Title: Fast Iterated Filtering
Advisor: Associate Professor Edward Ionides
Committee Members: Associate Professor Yves Atchade, Assistant Professor Long Nguyen, Professor Mercedes Pascual, Professor Susan Murphy
Abstract: Partially observed Markov process (POMP) models are ubiquitous tools for modeling time series data in many sciences including statistics, econometrics, ecology and engineering. It can be difficult to make inference on these models due to the fact that measurements are incomplete, increasing the possibility of a weakly identifiable model. Standard methods for inference (e.g., maximum likelihood) with restrictive assumption of linear Gaussian model can lead to unsatisfactory results when the assumptions are violated. Fast iterated filtering methods, introduced in this proposal, can provide an asymptotically accurate and computationally efficient alternative.

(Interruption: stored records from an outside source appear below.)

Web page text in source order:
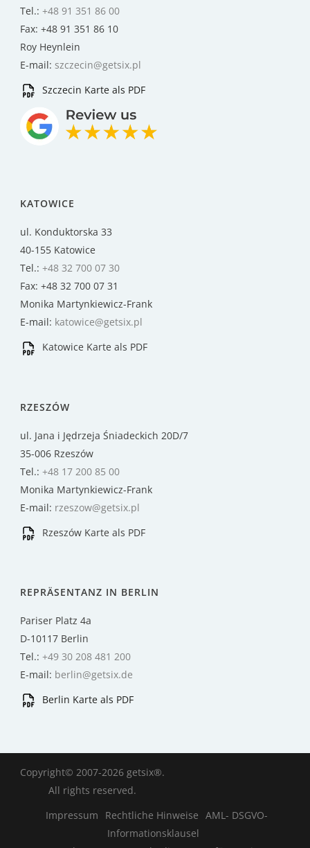
Tel.: +48 91 351 86 00
Fax: +48 91 351 86 10
Roy Heynlein
E-mail: szczecin@getsix.pl
Szczecin Karte als PDF
KATOWICE
ul. Konduktorska 33
40-155 Katowice
Tel.: +48 32 700 07 30
Fax: +48 32 700 07 31
Monika Martynkiewicz-Frank
E-mail: katowice@getsix.pl
Katowice Karte als PDF
RZESZÓW
ul. Jana i Jędrzeja Śniadeckich 20D/7
35-006 Rzeszów
Tel.: +48 17 200 85 00
Monika Martynkiewicz-Frank
E-mail: rzeszow@getsix.pl
Rzeszów Karte als PDF
REPRÄSENTANZ IN BERLIN
Pariser Platz 4a
D-10117 Berlin
Tel.: +49 30 208 481 200
E-mail: berlin@getsix.de
Berlin Karte als PDF
Copyright© 2007-2026 getsix®.
All rights reserved.
Impressum
Rechtliche Hinweise AML- DSGVO-
Informationsklausel
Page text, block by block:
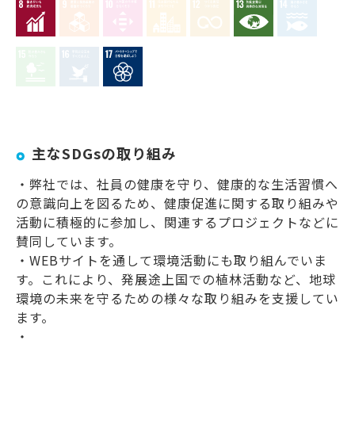
主なSDGsの取り組み
・弊社では、社員の健康を守り、健康的な生活習慣へ
の意識向上を図るため、健康促進に関する取り組みや
活動に積極的に参加し、関連するプロジェクトなどに
賛同しています。
・WEBサイトを通して環境活動にも取り組んでいま
す。これにより、発展途上国での植林活動など、地球
環境の未来を守るための様々な取り組みを支援してい
ます。
・
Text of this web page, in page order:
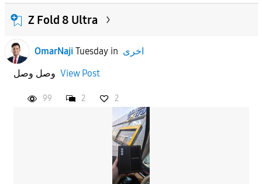
Z Fold 8 Ultra
OmarNaji Tuesdayin اخرى
View Post
99 2 2
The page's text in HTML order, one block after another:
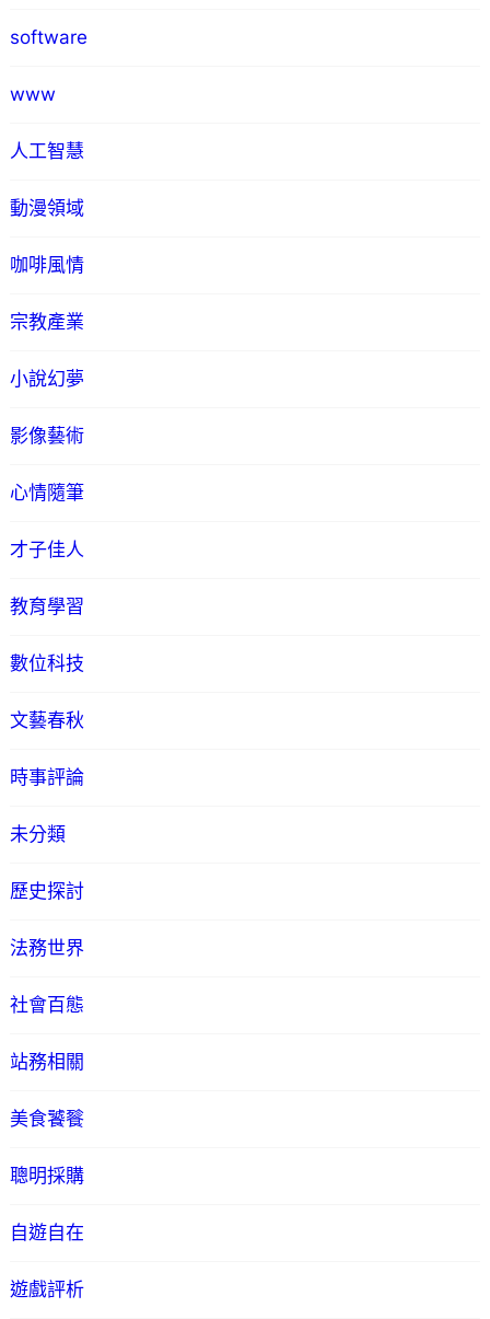
software
www
人工智慧
動漫領域
咖啡風情
宗教產業
小說幻夢
影像藝術
心情隨筆
才子佳人
教育學習
數位科技
文藝春秋
時事評論
未分類
歷史探討
法務世界
社會百態
站務相關
美食饕餮
聰明採購
自遊自在
遊戲評析
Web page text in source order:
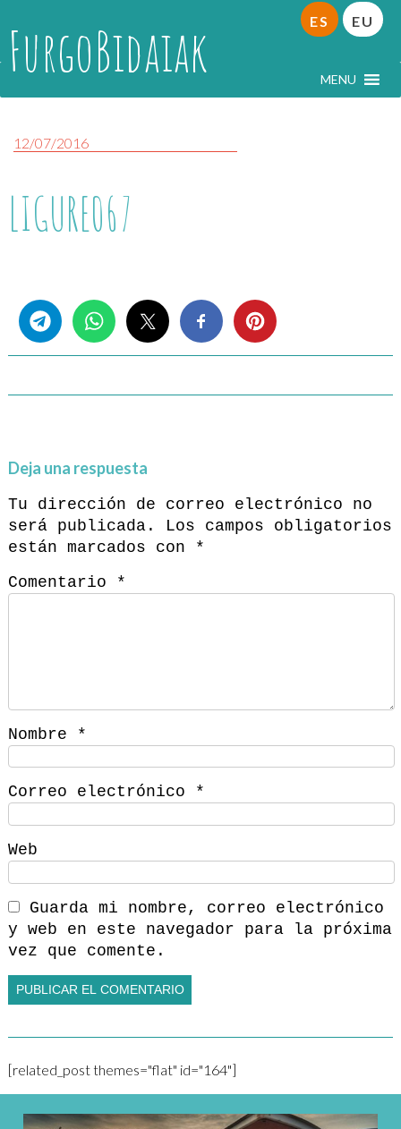
FurgoBidaiak MENU
ES EU
12/07/2016
LIGURE067
Deja una respuesta
Tu dirección de correo electrónico no
será publicada.
Los campos obligatorios
están marcados con
*
Comentario
*
Nombre *
Correo electrónico *
Web
Guarda mi nombre, correo electrónico
y web en este navegador para la próxima
vez que comente.
[related_post themes="flat" id="164"]

The key contribution is to demonstrate theoretically that by showing how the Fisher information can be approximated as a by-product of the inference methodology one can simultaneously achieve statistical consistency and computational efficiency without sacrificing the generalities of model assumptions. Another contribution is the extension of the methodology to be able to handle alternative data structures (e.g. panel data), flexible initial value parameter (IVP) set-tings (e.g. IVPs vector) and computational-efficient objective functions (e.g. pseudo-likelihood) in a feasible computing infrastructure (e.g. parallel computing). On validating the properties of the proposed methodology on a challenging inference problem of fitting a malaria transmission model with control to time series data, we find substantial gains for our methods over current alternatives.